Он спросил последнего в очереди в кассу. Люди, как и он, надеялись получить свои жалкие гроши за предыдущие отработанные дни по разнарядкам, и у каждого теперь теплилась мысль, что сегодня вдруг выдадут зарплату не только за отработанные предыдущие месяцы – март, февраль, но и за все остальные. Хотя в срок денег никогда не выдавали, и все это знали, но надежда всегда, как известно, умирает последней.

«Разнарядка» главным образом заключалась в общественных работах по уборке города, таких как убирать от снега улицы зимой и весной, выбрасывать лопатами из палисадников снег на мостовую, чтобы он быстрее таял, скалывать лед на тротуарах, на дорогах для быстрого таяния. Летом они помогали озеленять улицы, стригли газоны, обрезали ветки у деревьев, – и для всех этих работ «разнарядчиков» отправляли в муниципальные тресты «Зеленое хозяйство» или в «Спецавтохозяйство». Тресты присылали на биржу труда заявки на нужное количество рабочих, и работали они в этих трестах, но деньги получали на бирже, куда предприятия перечисляли заработанные ими деньги. Работа была копеечная, но все же давала хоть какое-то пропитание. Выходило рублей двадцать в день.

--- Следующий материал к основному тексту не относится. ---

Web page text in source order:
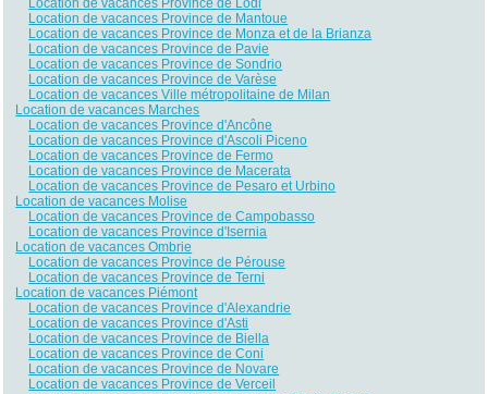
Location de vacances Province de Mantoue
Location de vacances Province de Monza et de la Brianza
Location de vacances Province de Pavie
Location de vacances Province de Sondrio
Location de vacances Province de Varèse
Location de vacances Ville métropolitaine de Milan
Location de vacances Marches
Location de vacances Province d'Ancône
Location de vacances Province d'Ascoli Piceno
Location de vacances Province de Fermo
Location de vacances Province de Macerata
Location de vacances Province de Pesaro et Urbino
Location de vacances Molise
Location de vacances Province de Campobasso
Location de vacances Province d'Isernia
Location de vacances Ombrie
Location de vacances Province de Pérouse
Location de vacances Province de Terni
Location de vacances Piémont
Location de vacances Province d'Alexandrie
Location de vacances Province d'Asti
Location de vacances Province de Biella
Location de vacances Province de Coni
Location de vacances Province de Novare
Location de vacances Province de Verceil
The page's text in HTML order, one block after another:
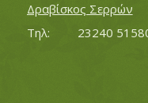
Δραβίσκος Σερρών
Τηλ:		23240
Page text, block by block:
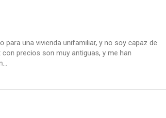
para una vivienda unifamiliar, y no soy capaz de
precios son muy antiguas, y me han
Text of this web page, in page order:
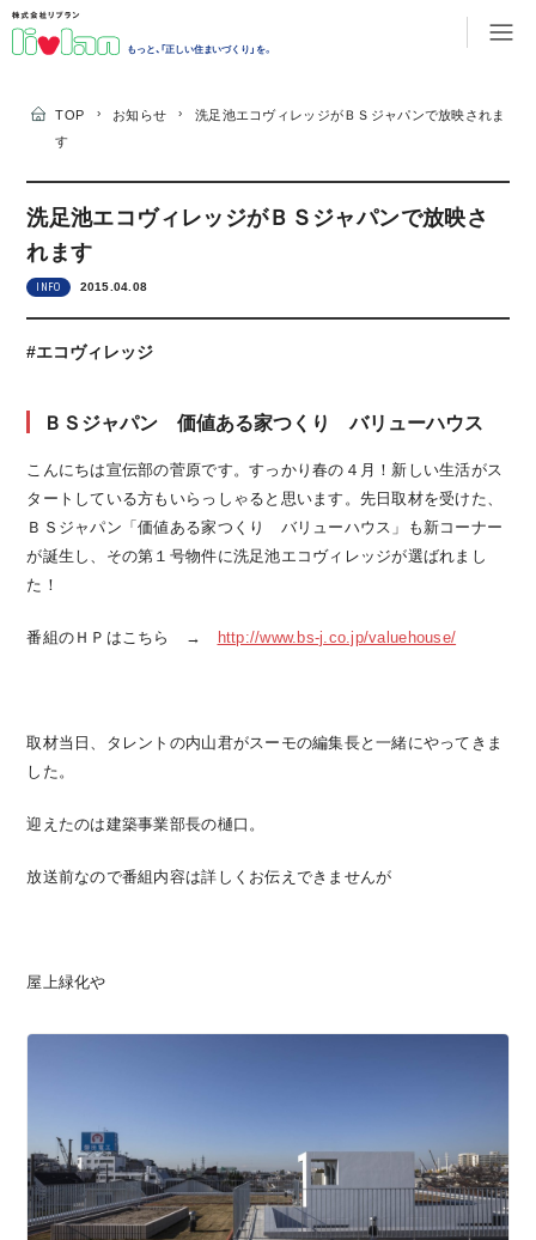
もっと、「正しい住まいづくり」を。
TOP › お知らせ ›
洗足池エコヴィレッジがＢＳジャパンで放映されま
す
洗足池エコヴィレッジがＢＳジャパンで放映さ
れます
INFO 2015.04.08
#エコヴィレッジ
ＢＳジャパン 価値ある家つくり バリューハウス
こんにちは宣伝部の菅原です。すっかり春の４月！新しい生活がス
タートしている方もいらっしゃると思います。先日取材を受けた、
ＢＳジャパン「価値ある家つくり バリューハウス」も新コーナー
が誕生し、その第１号物件に洗足池エコヴィレッジが選ばれまし
た！
番組のＨＰはこちら → http://www.bs-j.co.jp/valuehouse/
取材当日、タレントの内山君がスーモの編集長と一緒にやってきま
した。
迎えたのは建築事業部長の樋口。
放送前なので番組内容は詳しくお伝えできませんが
屋上緑化や

На разнарядку записывались те, у кого было совсем скверно, когда никакой работы не было и не предвиделось, кого уже совсем поджало, кто не мог даже на личном авто, работая таксистом, заработать себе на пропитание и назавтра у него не было даже на хлеб и на соль с луком. Как теперь у Никитина. По всем правилам, за поденную работу должны были выдавать деньги ежедневно или хотя бы раз в неделю, но деньги и на бирже задерживали месяцами, так как тресты тоже перечисляли деньги в центр занятости с большими задержками, и на бирже скопилась задолженность – это был замкнутый круг, который разомкнется, как видно, еще не скоро.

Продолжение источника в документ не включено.